TulipaClustering.split_into_periods!
— Methodsplit_into_periods!(df; period_duration=nothing)
Modifies a dataframe df
by separating the column time_step
into periods of length period_duration
. The new data is written into two columns:
period
: the period ID;time_step
: the time step within the current period.
If period_duration
is nothing
, then all of the time steps are within the same period with index 1.
Examples
julia> df = DataFrame([:time_step => 1:4, :value => 5:8])
4×2 DataFrame
Row │ time_step value
│ Int64 Int64
─────┼──────────────────
1 │ 1 5
2 │ 2 6
3 │ 3 7
4 │ 4 8
julia> TulipaClustering.split_into_periods!(df; period_duration=2)
4×3 DataFrame
Row │ period time_step value
│ Int64 Int64 Int64
─────┼──────────────────────────
1 │ 1 1 5
2 │ 1 2 6
3 │ 2 1 7
4 │ 2 2 8
julia> df = DataFrame([:period => [1, 1, 2], :time_step => [1, 2, 1], :value => 1:3])
3×3 DataFrame
Row │ period time_step value
│ Int64 Int64 Int64
─────┼──────────────────────────
1 │ 1 1 1
2 │ 1 2 2
3 │ 2 1 3
julia> TulipaClustering.split_into_periods!(df; period_duration=1)
3×3 DataFrame
Row │ period time_step value
│ Int64 Int64 Int64
─────┼──────────────────────────
1 │ 1 1 1
2 │ 2 1 2
3 │ 3 1 3
julia> TulipaClustering.split_into_periods!(df)
3×3 DataFrame
Row │ period time_step value
│ Int64 Int64 Int64
─────┼──────────────────────────
1 │ 1 1 1
2 │ 1 2 2
3 │ 1 3 3
TulipaClustering.validate_df_and_find_key_columns
— Methodvalidate_df_and_find_key_columns(df)
Checks that dataframe df
contains the necessary columns and returns a list of columns that act as keys (i.e., unique data identifiers within different periods).
Examples
julia> df = DataFrame([:period => [1, 1, 2], :time_step => [1, 2, 1], :a .=> "a", :value => 1:3])
3×4 DataFrame
Row │ period time_step a value
│ Int64 Int64 String Int64
─────┼──────────────────────────────────
1 │ 1 1 a 1
2 │ 1 2 a 2
3 │ 2 1 a 3
julia> TulipaClustering.validate_df_and_find_key_columns(df)
2-element Vector{Symbol}:
:time_step
:a
julia> df = DataFrame([:value => 1])
1×1 DataFrame
Row │ value
│ Int64
─────┼───────
1 │ 1
julia> TulipaClustering.validate_df_and_find_key_columns(df)

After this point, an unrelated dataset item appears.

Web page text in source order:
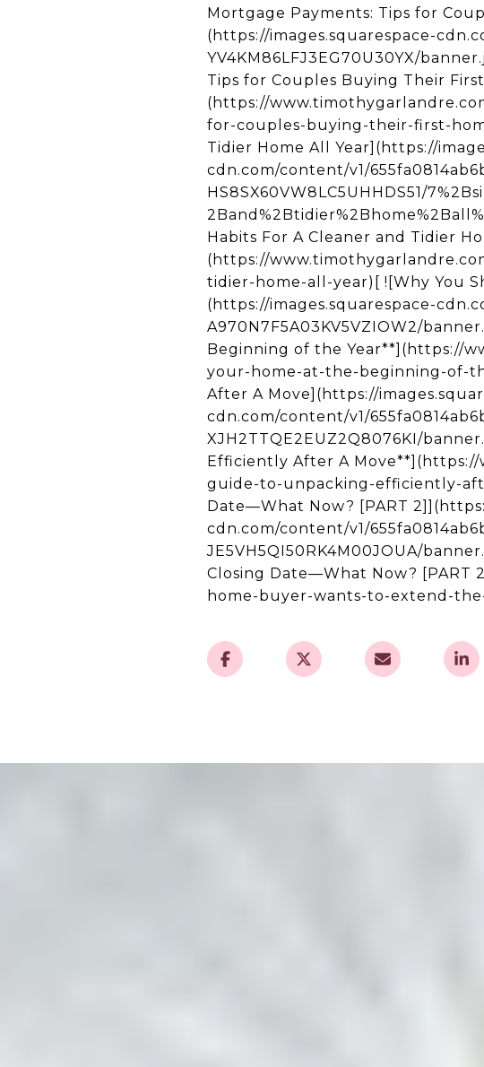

ERROR: DomainError with 1×1 DataFrame
Row │ value
│ Int64
─────┼───────
1 │ 1:
DataFrame must contain columns `time_step` and `value`
TulipaClustering.weight_matrix_to_df
— Methodweightmatrixto_df(weights)
Converts a weight matrix from a (sparse) matrix, which is more convenient for internal computations, to a dataframe, which is better for saving into a file. Zero weights are dropped to avoid cluttering the dataframe.
TulipaClustering.write_clustering_result_to_csv_folder
— Methodwrite_clustering_result_to_csv_folder(output_folder, clustering_result)

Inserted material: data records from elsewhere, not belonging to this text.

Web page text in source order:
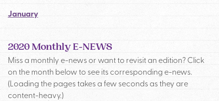
January
2020 Monthly E-NEWS
Miss a monthly e-news or want to revisit an edition? Click
on the month below to see its corresponding e-news.
(Loading the pages takes a few seconds as they are
content-heavy.)
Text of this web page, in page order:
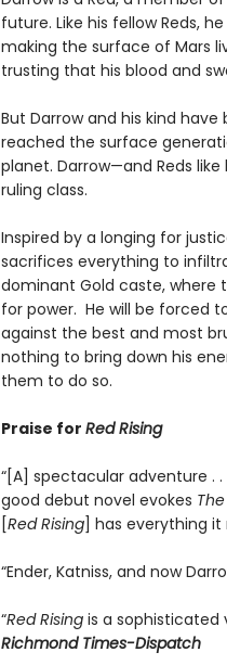
future. Like his fellow Reds,
making the surface of Mars
trusting that his blood and
But Darrow and his kind
reached the surface
planet. Darrow—and Reds
ruling class.
Inspired by a longing for
sacrifices everything to
dominant Gold caste, where
for power. He will be forced
against the best and most
nothing to bring down his
them to do so.
Praise for Red Rising
“[A] spectacular adventure . .
good debut novel evokes
[Red Rising] has everything
“Ender, Katniss, and now
“Red Risingis a sophisticated
Richmond Times-Dispatch
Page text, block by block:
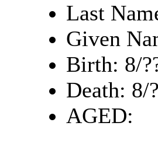
Last
Given
Birth: 8/
Death: 8/
AGED:
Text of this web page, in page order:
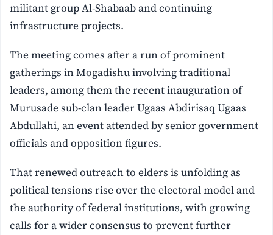
militant group Al-Shabaab and continuing
infrastructure projects.
The meeting comes after a run of prominent
gatherings in Mogadishu involving traditional
leaders, among them the recent inauguration of
Murusade sub-clan leader Ugaas Abdirisaq Ugaas
Abdullahi, an event attended by senior government
officials and opposition figures.
That renewed outreach to elders is unfolding as
political tensions rise over the electoral model and
the authority of federal institutions, with growing
calls for a wider consensus to prevent further

Writes a TulipaClustering.ClusteringResult
to CSV files in the output_folder
.
TulipaClustering.write_csv_with_prefixes
— Methodwrite_csv_with_prefixes(file_path, df; prefixes)
Writes the dataframe df
into a csv file at file_path
. If prefixes
are provided, they are written above the column names. For example, these prefixes can contain metadata describing the columns.